Regarding AsRef, you might want to read this (it's a longer thread):

Or consider this advice.

kajacx · November 2, 2022, 10:49am

I think it does. Not in the original playground link (I didn't know that std::ptr::drop_in_place existed) where I copied the value into the drop function:

fn drop(&mut self) {
    let _drop = unsafe { std::ptr::read(self.pointer.as_ptr()) };
}

But with the drop_in_place optimization, this absolutely happens:

fn drop(&mut self) {
    unsafe {
        drop_in_place(self.pointer.as_ptr());
    }
}

Here is an example of how the &T shared reference gets turned into a &mut T mutable reference when it the OwnRef is dropped.

And this doesn't really have anything to do with unsafe pointer, similar behaviour can be reproduced without any unsafe: Rust Playground

Since you can obtain a &mut reference from immutable data in safe code using the drop implementation, I assume it is OK to do the same in unsafe code, but I wanted to check to be sure.

kajacx · November 2, 2022, 11:35am

Yea, I thought about using StackBox for the name. I should have googled that. It seems to be what I was looking for.

That does look interesting, but it probably does a lot of other stuff that I am not necessarily interested in.

Is that relevant to the pinning or do I need the drop flag regardless? Is so, why?
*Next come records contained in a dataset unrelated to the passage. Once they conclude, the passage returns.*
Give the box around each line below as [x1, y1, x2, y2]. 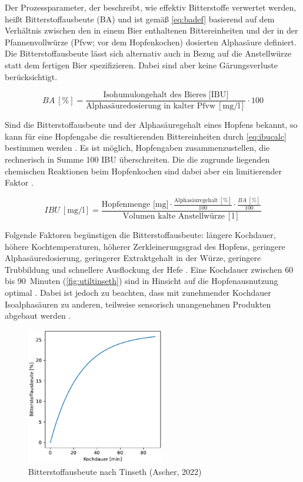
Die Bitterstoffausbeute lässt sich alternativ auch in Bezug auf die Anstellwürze [5, 47, 292, 60]
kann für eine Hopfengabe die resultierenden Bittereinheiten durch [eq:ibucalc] [5, 130, 287, 142]
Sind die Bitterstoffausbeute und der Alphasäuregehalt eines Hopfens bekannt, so [5, 118, 298, 131]
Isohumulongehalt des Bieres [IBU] [103, 91, 229, 100]
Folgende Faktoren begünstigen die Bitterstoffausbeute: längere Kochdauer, [5, 228, 276, 240]
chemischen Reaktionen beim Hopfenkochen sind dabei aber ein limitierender [5, 164, 282, 177]
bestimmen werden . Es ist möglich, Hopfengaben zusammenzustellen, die [5, 141, 270, 154]
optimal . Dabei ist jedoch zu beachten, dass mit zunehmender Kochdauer [5, 286, 271, 298]
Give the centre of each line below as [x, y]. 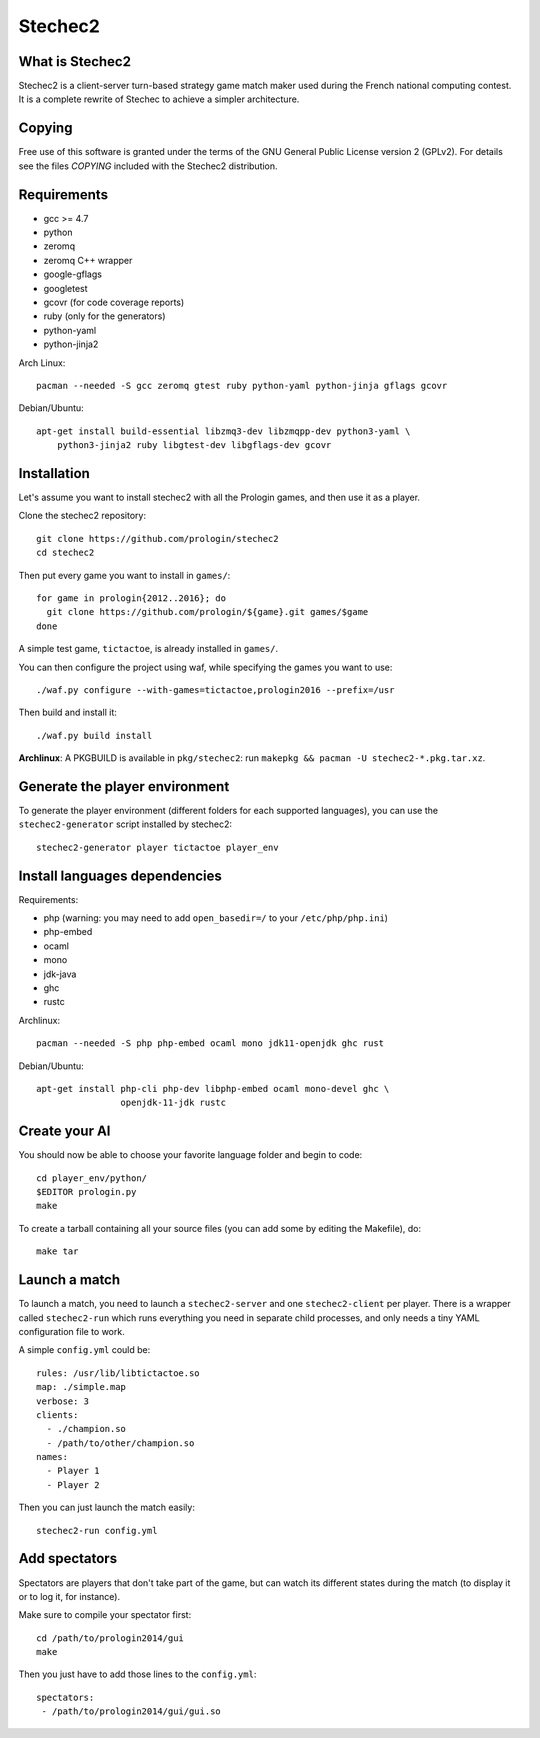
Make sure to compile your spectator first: [105, 1615]
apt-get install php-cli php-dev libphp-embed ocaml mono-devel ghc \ [213, 1088]
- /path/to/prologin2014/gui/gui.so [131, 1711]
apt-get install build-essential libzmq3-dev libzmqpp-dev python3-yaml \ [223, 431]
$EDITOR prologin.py [86, 1192]
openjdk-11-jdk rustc [173, 1103]
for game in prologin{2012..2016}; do [131, 598]
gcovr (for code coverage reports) [114, 302]
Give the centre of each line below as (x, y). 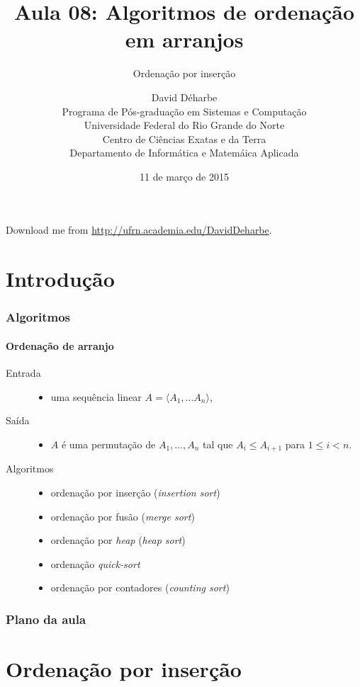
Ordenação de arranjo (60, 345)
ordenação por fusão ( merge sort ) (123, 516)
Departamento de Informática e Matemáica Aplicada (184, 153)
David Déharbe (184, 97)
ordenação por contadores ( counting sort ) (140, 587)
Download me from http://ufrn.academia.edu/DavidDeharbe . (139, 230)
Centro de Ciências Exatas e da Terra (184, 138)
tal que (218, 444)
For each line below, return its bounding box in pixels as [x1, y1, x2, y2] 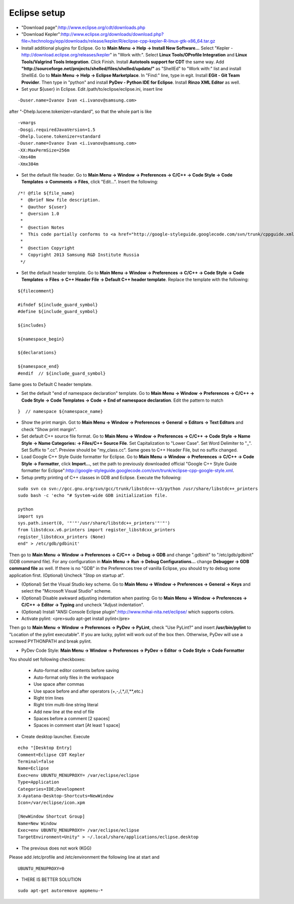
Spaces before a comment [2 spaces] [33, 716, 110, 722]
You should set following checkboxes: [9, 656, 86, 662]
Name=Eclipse [18, 766, 49, 771]
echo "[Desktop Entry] [18, 745, 73, 750]
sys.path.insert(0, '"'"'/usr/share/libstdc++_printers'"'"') [18, 520, 171, 526]
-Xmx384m [18, 161, 39, 167]
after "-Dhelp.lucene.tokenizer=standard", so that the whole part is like [9, 108, 152, 114]
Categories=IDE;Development [18, 786, 85, 792]
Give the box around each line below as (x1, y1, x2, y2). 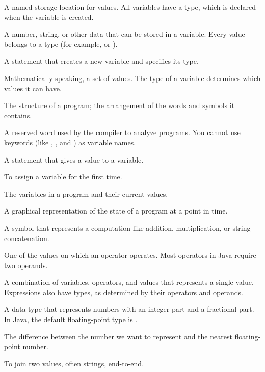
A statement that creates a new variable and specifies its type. (4, 56, 199, 66)
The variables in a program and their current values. (4, 188, 168, 199)
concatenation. (4, 232, 49, 243)
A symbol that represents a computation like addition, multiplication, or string (4, 222, 251, 233)
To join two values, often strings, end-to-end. (4, 358, 144, 368)
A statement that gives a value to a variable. (4, 154, 144, 165)
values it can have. (4, 83, 62, 93)
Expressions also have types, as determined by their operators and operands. (4, 286, 243, 297)
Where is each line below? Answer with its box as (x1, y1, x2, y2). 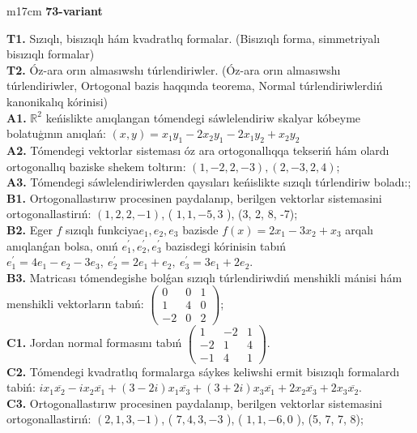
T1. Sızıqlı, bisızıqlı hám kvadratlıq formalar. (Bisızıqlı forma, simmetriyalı (6, 29, 381, 46)
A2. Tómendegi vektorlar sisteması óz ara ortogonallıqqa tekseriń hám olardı (6, 141, 389, 158)
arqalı (345, 221, 373, 238)
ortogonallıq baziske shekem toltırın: (6, 157, 186, 174)
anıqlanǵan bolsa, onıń (6, 237, 118, 254)
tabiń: (6, 379, 36, 396)
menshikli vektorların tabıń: (6, 294, 144, 311)
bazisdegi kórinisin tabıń (165, 237, 287, 254)
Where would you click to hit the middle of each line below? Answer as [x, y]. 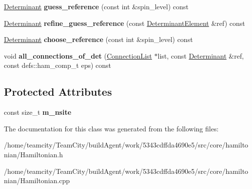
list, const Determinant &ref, [201, 55]
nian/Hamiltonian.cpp [37, 180]
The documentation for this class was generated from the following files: [111, 128]
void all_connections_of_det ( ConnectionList [78, 55]
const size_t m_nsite [38, 112]
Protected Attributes [58, 92]
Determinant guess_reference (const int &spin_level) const [96, 6]
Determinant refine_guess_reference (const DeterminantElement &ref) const [125, 23]
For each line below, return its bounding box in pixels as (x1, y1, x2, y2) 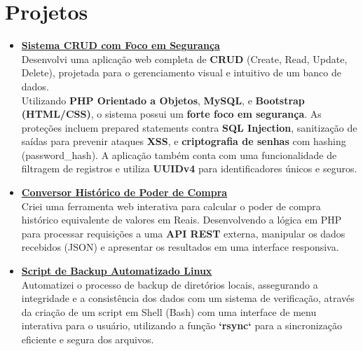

I can imagine using a newtype for &mut Option<T> where the dropping is done by the original value holder and not the OwnRef by checking at runtime if the value has been taken or not. Simply doing nothing will achieve this, since that is the drop implementation of Option.

On the other hand, I can also imagine the OwnRef dropping the value when it gets dropped, which should also work, and it doesn't require the runtime check.

That is very true, thanks for providing a counter example. Re-assigning the original variable while an OwnRef still exists is a disaster that I will have to think about getting around.

H2CO3 · November 2, 2022, 11:38am

No, that's totally wrong, on at least 2 counts.

First, you seem to be using an implementation detail (the address a reference happens to point to) for justifying what should be a matter of the language specification. That doesn't work (it's backwards).

Second, in the playground you linked to, nothing is turning an immutable reference into a mutable reference. That's exactly what I'm trying to point out: it's absolutely, positively, not allowed to turn a &T into a &mut T, it's UB, and you should never do it. And it's not what is happening in your code, either – there is no immutable reference in sight.

What you have instead is an immutable binding, which isn't a reference. And since it isn't a reference but a value, it owns the contained value, so you might have as well rebound it like let mut new_value = old_value.

And that's exactly what happens semantically in drop(): you disposed of the value, so it was moved (by the compiler), and at point wherever it was moved can do whatever it wants with it.

That's not what happens there, either. NonNull and drop_in_place() operate over raw pointers, not references. But I'm not actually sure if the original ude is safe – certainly, it would be more comforting to use a &mut T and a mutable binding in the first place for creating the pointer (since raw pointers have provenance, too).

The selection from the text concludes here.